Today, there is little information about you that can’t be found with the click of a mouse. What, then, is the benefit of expunging a criminal record?

The answer to this question is going to depend on whether the arrest and subsequent court proceedings were covered by the media.

Take the case of Park Forest Police Officer Craig Taylor. Officer Taylor shot and killed John Wrana, a 95-year-old WWII vet and nursing home resident. Wrana’s death and Officer Taylor’s trial were widely covered.

Chicago Tribune columnist John Kass wrote several columns about Officer Taylor. The last column he wrote questioned the fairness of Officer Taylor expunging his arrest record three months after his acquittal on felony reckless conduct charges. http://www.chicagotribune.com/news/columnists/kass/ct-john-kass-wrana-memorial-day-met-0524-20150522-column.html

Here, Kass overstates the benefits of expunging a criminal record that received significant news coverage.  Kass contends the case “has been wiped clean, our public, official memory of the charges are void” as a result of the expungement. Yet, he also concedes that the news stories and the columns written about the case remain available on the Internet.

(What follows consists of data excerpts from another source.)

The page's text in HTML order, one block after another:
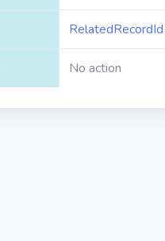
RelatedRecordId
No action
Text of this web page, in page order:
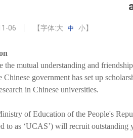
06 【字体:大 中 小】
the mutual understanding and
Chinese government has set up
in Chinese universities.
of Education of the People's
to as ‘UCAS’) will recruit
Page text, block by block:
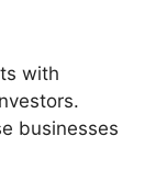
with
businesses

Does Anyone have a Right to Be Forgotten?

Unlike Europeans, U.S. residents have no legal “right to be forgotten” on the Internet. Last year, the Court of Justice of the European Union held that its residents have the right to ask search engines (e.g.,  Google) to remove links to unwanted personal data.

In the year since the court ruling, Google received more than 253,000 requests. Just because a request is made doesn’t obligate Google to remove the information. Rather, the information has to be shown to be inaccurate, inadequate, irrelevant, or excessive. To date, only 40% of those requests have been granted by Google.

Not surprisingly, links to criminal conduct are often asked to be removed. Google has not been inclined to remove this information. Google has removed information pertaining to someone’s private address, religious or political beliefs (when published against his/her will).  In practice, the “right to be forgotten” has not proven as cleansing as some believed.

As it stands, expungement and the “right to be forgotten” can’t remove links to criminal conduct.  Fortunately, most criminal cases don’t receive the media attention Officer Taylor got.

Even when an arrest record is reported in the local newspaper, there are ways to keep this information from rising to the top of a Google search.

Some employers may Google you but most will hire a company to check your criminal background.  Because these companies are required to use reliable information, they search court records and state police criminal data.

While expungement can’t remove unfavorable links it will help you “pass” a criminal background check.